Devido a seus êxitos científicos e estrutura, o Instituto passou a atrair estudantes em busca de estágios ou de orientação para suas teses, então obrigatórias na graduação em medicina. Entre 1901 e 1910 foram produzidas teses de 23 alunos, incluindo Arthur Neiva, Carlos Chagas e Henrique da Rocha Lima. Em 1908 é criado o Curso de Aplicação de Manguinhos, um curso lato sensu com duração de dois anos onde se ensinava métodos de investigação e experimentação cientifica. Estes cursos se tornariam base para o ensino de pós-graduação na instituição e no pais.

Além dos estudos sobre peste e trabalho na produção de soros e vacinas, os alunos e pesquisadores do Instituto também promoveram pesquisas nas áreas de entomologia, bacteriologia, helmintologia, hematologia, imunologia, protozoologia e virologia. Por exemplo, a primeira publicação cientifica produzida pelo Instituto foi a descrição dos mosquitos da espécie Anopheles lutzii,realizada por Cruz em 1901. Esta publicação é considerada o inicio da Coleção Entomológica do Instituto Oswaldo Cruz. Em 1908, Adolfo Lutz foi convidado por Cruz para trabalhar no Instituto. Lutz foi um dois principais responsáveis por expandir a coleção entomológica, em colaboração com Arthur Neiva.
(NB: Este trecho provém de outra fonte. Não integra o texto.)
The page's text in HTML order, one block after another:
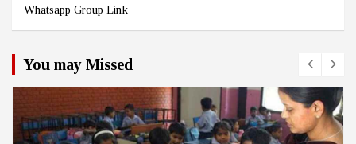
Whatsapp Group Link
You may Missed
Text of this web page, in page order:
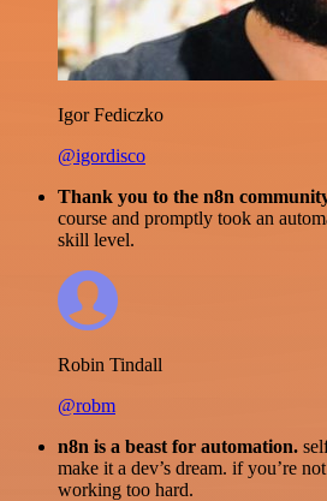
Igor Fediczko
@igordisco
Thank you to the n8n
course and promptly took an
skill level.
Robin Tindall
@robm
n8n is a beast for automation.
make it a dev’s dream. if you’re
working too hard.
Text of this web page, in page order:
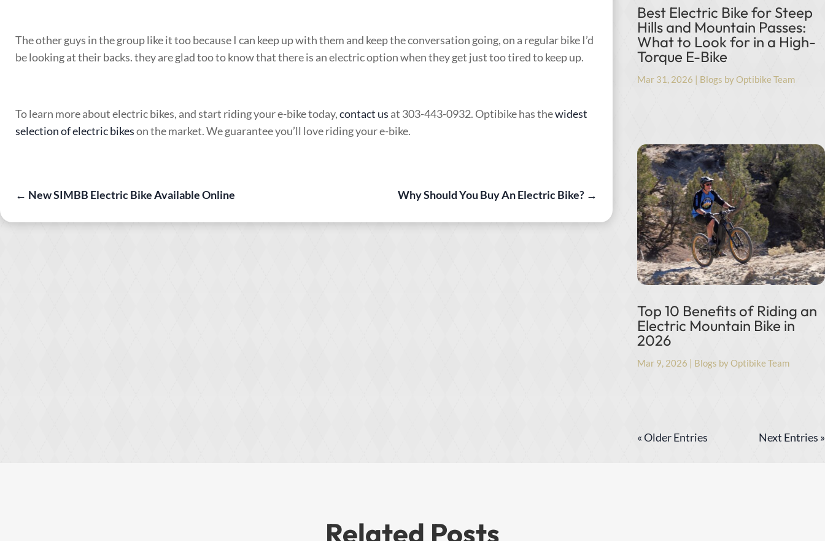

Durante esta época o Instituto produziu, além das teses, 120 publicações originais em periódicos nacionais e internacionais.

Este período contou com diversas descobertas relacionadas a doenças infeciosas. Em 1907, Henrique Aragão descreveu o ciclo assexual do protozoario parasita Haemoproteus columbae no endotélio pulmonar de pombos, conhecimentos que futuramente norteariam a descrição deste ciclo na malária aviária e na malária humana. Entre 1906 e 1910, Alcides Godoy desenvolveu a primeira vacina veterinária no pais, que protegia animais de criação contra o carbúnculo sintomático, doença causada pela infecção pela bactéria Clostridium chauvei. Sendo vendida para fazendeiros, a vacina permitiu a arrecadação de fundos além daqueles fornecidos como verba pelo governo. Entre diversos investimentos, esta nova fonte de renda foi utilizada para a criação da revista cientifica produzida pelo próprio Instituto, Memórias do Instituto Oswaldo Cruz. Em 1909 foi publicada a primeira edição do periódico.

O sucesso dos trabalhos realizados no Rio de Janeiro levaram as praticas sanitárias a serem ampliadas para outras regiões do pais. Durante a década de 1910 profissionais do Instituto realizaram diversas expedições para estudar das condições sanitárias e doenças endêmicas que assolavam as áreas rurais das regiões Norte, Nordeste e Centro-Oeste. Foram realizadas expedições para o estados do Amazonas, Bahia, Ceará, Goiás, Maranhão, Paraíba, Pernambuco, Piauí, e Rio Grande do Norte. Estas estiveram ligadas a expansão da malha ferroviária brasileira, como Estrada de Ferro Noroeste do Brasil e a Estrada de Ferro Madeira-Mamoré, assoladas principalmente pela malária.